A car dealer has 40 cars, each of which is white, red, or blue in color, and large, middle, or small in model. How many white large cars does he have?

(1) All the red and blue cars are either middle or small, and make a total of 19.

(2) The number of large cars is more than the number of the middle and small cars combined.

Correct answer appears to be C but I can't see how.

If all red and blue cars are either middle or small and make a total of 19, that means that all large cars are white, but there could be middle or small white cars also as far as I understand.

If the number of large cars is more than the number of the middle and small cars combined, it means than large cars could be either 20 (L + M/S) or 21 (L).

So far, I'd say E.

Any insight?

So there can be total nine kinds of cars - White large, White middle, White small, Red large,... and so on. Lets name these nine kinds of cars as WL, WM, WS, RL, RM, RS, BL, BM, BS respectively. We need to find the value of WL.
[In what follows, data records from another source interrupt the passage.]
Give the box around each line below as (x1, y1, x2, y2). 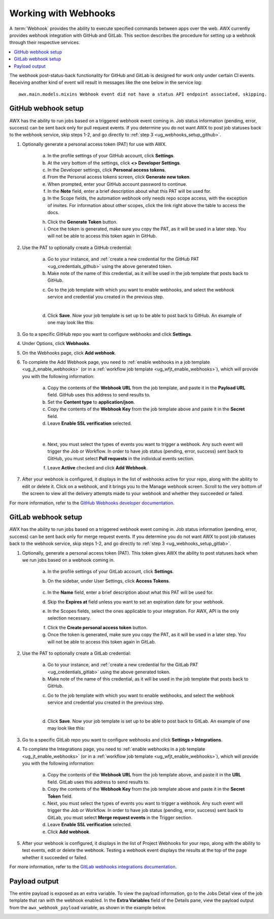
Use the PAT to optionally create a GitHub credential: (22, 244, 132, 251)
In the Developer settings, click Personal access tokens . (47, 166, 166, 173)
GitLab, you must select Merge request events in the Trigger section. (47, 814, 193, 821)
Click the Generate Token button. (47, 219, 118, 225)
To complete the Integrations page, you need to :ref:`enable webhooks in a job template (22, 746, 205, 752)
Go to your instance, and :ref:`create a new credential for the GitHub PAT (47, 256, 199, 262)
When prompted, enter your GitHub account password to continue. (47, 181, 187, 187)
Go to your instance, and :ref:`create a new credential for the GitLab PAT (47, 662, 198, 668)
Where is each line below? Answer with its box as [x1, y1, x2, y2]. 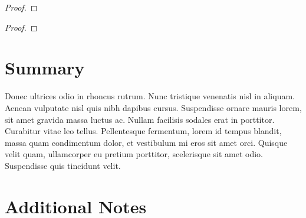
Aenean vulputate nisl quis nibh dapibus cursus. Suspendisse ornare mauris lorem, [5, 101, 302, 113]
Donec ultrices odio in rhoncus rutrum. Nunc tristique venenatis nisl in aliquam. [5, 90, 295, 102]
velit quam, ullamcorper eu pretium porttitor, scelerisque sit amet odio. [5, 148, 263, 160]
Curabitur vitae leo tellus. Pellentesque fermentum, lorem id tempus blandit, [5, 125, 282, 137]
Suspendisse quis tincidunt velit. [5, 159, 121, 171]
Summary [5, 56, 85, 80]
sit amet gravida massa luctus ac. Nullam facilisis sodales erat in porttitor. [5, 113, 275, 125]
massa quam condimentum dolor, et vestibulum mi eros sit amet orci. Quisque [5, 136, 288, 148]
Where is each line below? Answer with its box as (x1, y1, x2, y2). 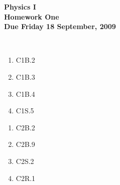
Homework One (4, 11, 59, 22)
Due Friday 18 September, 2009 (4, 21, 116, 32)
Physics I (4, 2, 36, 12)
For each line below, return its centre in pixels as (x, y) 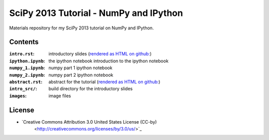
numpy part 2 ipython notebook (81, 75)
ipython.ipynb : (27, 61)
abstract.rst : (26, 82)
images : (18, 96)
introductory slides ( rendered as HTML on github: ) (100, 54)
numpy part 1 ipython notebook (80, 68)
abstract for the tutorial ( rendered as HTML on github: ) (104, 82)
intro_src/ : (23, 89)
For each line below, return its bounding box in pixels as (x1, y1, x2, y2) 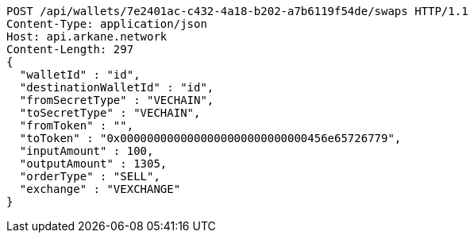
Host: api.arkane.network (6, 30, 168, 43)
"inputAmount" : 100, (19, 145, 154, 157)
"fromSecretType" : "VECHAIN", (19, 94, 214, 106)
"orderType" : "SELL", (19, 170, 160, 183)
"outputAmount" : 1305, (19, 157, 168, 170)
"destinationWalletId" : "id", (19, 81, 214, 94)
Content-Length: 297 (6, 43, 134, 56)
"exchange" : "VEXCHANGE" (19, 183, 181, 195)
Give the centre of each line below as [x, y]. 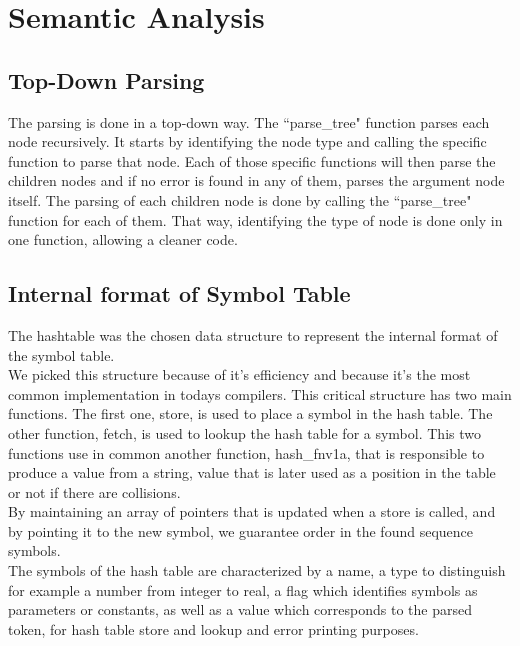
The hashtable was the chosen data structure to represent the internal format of [253, 334]
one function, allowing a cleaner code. [123, 239]
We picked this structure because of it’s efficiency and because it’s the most [239, 374]
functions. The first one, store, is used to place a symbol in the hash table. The [250, 413]
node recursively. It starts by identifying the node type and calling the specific [247, 141]
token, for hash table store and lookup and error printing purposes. [213, 628]
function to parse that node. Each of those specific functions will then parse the [252, 160]
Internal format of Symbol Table [179, 293]
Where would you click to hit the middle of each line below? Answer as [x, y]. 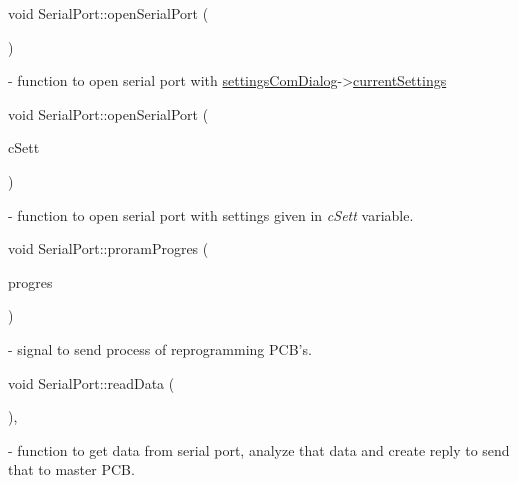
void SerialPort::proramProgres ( [108, 248]
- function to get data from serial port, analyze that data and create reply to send [259, 449]
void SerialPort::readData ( [91, 382]
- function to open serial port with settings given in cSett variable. [211, 214]
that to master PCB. [71, 469]
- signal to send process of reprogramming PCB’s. [160, 348]
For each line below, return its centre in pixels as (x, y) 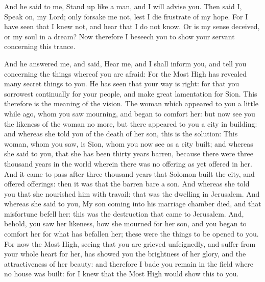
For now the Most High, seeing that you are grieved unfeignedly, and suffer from (130, 243)
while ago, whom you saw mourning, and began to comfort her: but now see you (130, 113)
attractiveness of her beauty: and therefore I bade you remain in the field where (129, 263)
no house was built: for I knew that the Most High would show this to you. (122, 274)
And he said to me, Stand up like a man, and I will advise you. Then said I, (123, 6)
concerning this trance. (40, 46)
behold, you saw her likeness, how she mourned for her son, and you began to (125, 224)
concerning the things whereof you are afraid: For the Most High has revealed (126, 73)
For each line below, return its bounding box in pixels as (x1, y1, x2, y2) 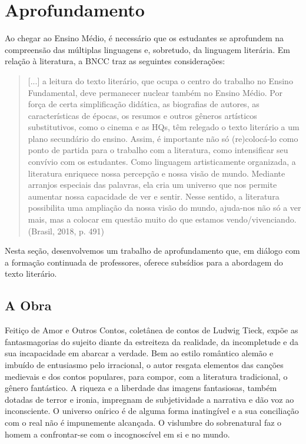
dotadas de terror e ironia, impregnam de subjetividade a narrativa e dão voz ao (5, 393, 294, 405)
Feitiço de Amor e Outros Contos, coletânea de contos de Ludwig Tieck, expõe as (5, 324, 298, 336)
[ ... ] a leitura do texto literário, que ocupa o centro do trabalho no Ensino (28, 74, 293, 87)
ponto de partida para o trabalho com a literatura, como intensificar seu (28, 144, 288, 156)
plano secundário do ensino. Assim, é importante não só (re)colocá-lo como (28, 132, 298, 144)
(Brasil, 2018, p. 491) (28, 224, 104, 237)
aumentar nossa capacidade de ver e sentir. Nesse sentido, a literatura (28, 190, 280, 202)
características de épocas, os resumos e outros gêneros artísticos (28, 109, 257, 121)
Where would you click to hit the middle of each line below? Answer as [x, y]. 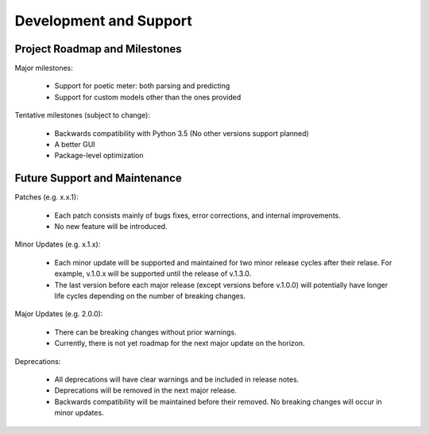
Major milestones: [44, 68]
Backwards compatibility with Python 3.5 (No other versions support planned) [182, 133]
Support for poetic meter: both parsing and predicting [142, 86]
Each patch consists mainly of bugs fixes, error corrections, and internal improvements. [198, 215]
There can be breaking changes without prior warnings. [146, 332]
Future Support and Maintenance [98, 178]
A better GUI [75, 145]
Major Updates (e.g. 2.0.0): [59, 314]
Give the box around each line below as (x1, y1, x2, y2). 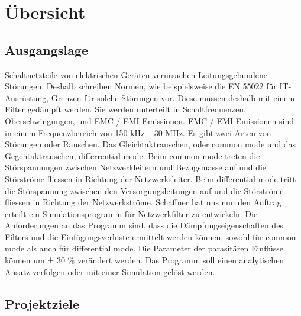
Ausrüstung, (5, 91, 49, 104)
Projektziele (5, 294, 80, 312)
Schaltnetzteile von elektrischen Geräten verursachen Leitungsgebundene (5, 68, 268, 80)
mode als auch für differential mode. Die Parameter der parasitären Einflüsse (5, 242, 283, 254)
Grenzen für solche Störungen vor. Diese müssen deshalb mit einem (51, 91, 295, 104)
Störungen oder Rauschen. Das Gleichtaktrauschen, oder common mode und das (5, 138, 296, 150)
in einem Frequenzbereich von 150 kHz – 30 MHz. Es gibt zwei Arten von (5, 126, 271, 138)
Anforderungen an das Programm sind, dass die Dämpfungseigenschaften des (5, 219, 283, 231)
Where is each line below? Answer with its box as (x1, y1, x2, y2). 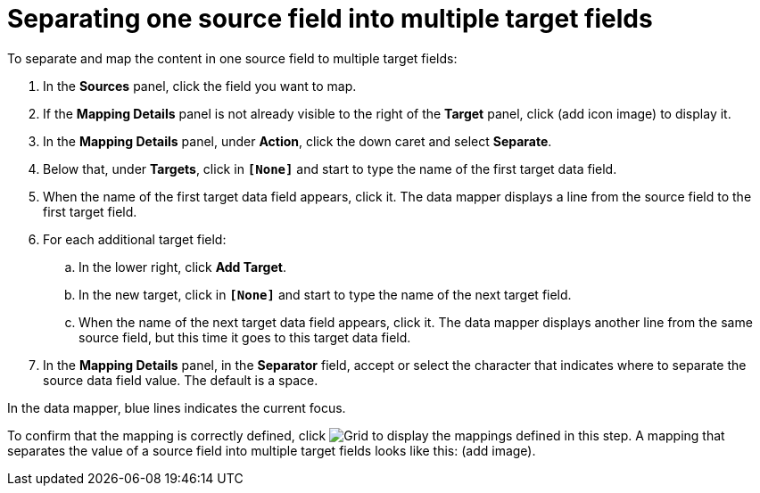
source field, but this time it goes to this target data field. (78, 329, 411, 345)
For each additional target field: (43, 231, 227, 247)
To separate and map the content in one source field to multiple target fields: (7, 50, 458, 66)
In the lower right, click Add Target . (78, 259, 286, 275)
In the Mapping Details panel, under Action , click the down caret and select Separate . (43, 133, 552, 149)
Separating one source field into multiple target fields (7, 4, 653, 34)
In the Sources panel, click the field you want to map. (43, 78, 357, 94)
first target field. (43, 203, 137, 219)
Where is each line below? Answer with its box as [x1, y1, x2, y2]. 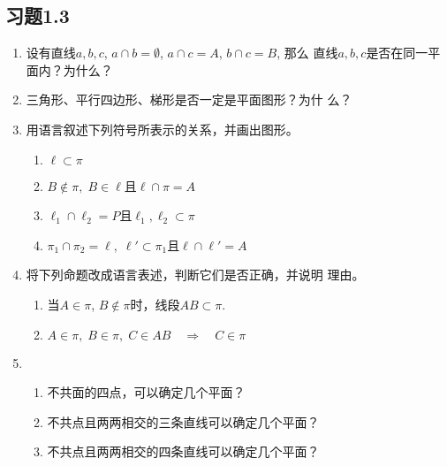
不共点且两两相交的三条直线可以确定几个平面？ [47, 412, 320, 431]
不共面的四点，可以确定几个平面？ [47, 383, 246, 401]
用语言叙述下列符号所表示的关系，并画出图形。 [26, 119, 299, 138]
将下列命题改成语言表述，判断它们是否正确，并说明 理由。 [26, 265, 365, 284]
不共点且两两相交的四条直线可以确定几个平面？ [47, 442, 320, 461]
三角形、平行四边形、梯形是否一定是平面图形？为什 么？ [26, 90, 352, 109]
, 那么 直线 [277, 43, 338, 62]
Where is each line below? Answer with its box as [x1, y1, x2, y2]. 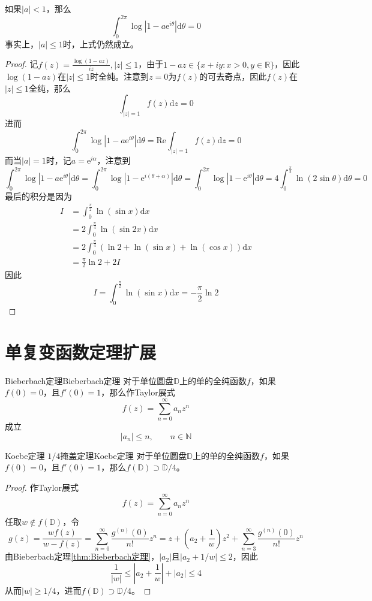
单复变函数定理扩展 [5, 339, 157, 364]
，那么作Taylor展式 [101, 386, 175, 398]
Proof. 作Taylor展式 [5, 481, 79, 493]
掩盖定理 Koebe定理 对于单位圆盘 [60, 449, 187, 461]
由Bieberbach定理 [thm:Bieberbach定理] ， [5, 550, 160, 563]
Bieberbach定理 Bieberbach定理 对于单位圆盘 [5, 374, 174, 386]
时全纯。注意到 [90, 70, 149, 83]
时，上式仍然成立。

(1) RL=BL=0, and sum RM + RS + BL + BS = 19. This means WL + WM + WS = 40-19 = 21. So white cars in total are 21, but out of which we cant say how many will be large. So

Insufficient.

(2) Large cars > middle and small combined. But this tells us nothing about White or White large cars.

Insufficient.

Combining the two statements, WL + WM + WS = 21. Now only large cars are white cars. Middle and small cars of red/blue colors are 19. Even if we have one more middle or small car, i.e., if WM + WS = 1, then total middle/small cars combined would be 20. And in that case WL = 20 too. Here number of large cars will become equal to number of middle/small cars, and would thus violate statement 2 (large cars have to be more than middle/small combined). So the only way for statement 2 to hold true is if WM + WS = 0, thus WL = 21. White large cars are 21 in number.

Sufficient.

Hence

C answer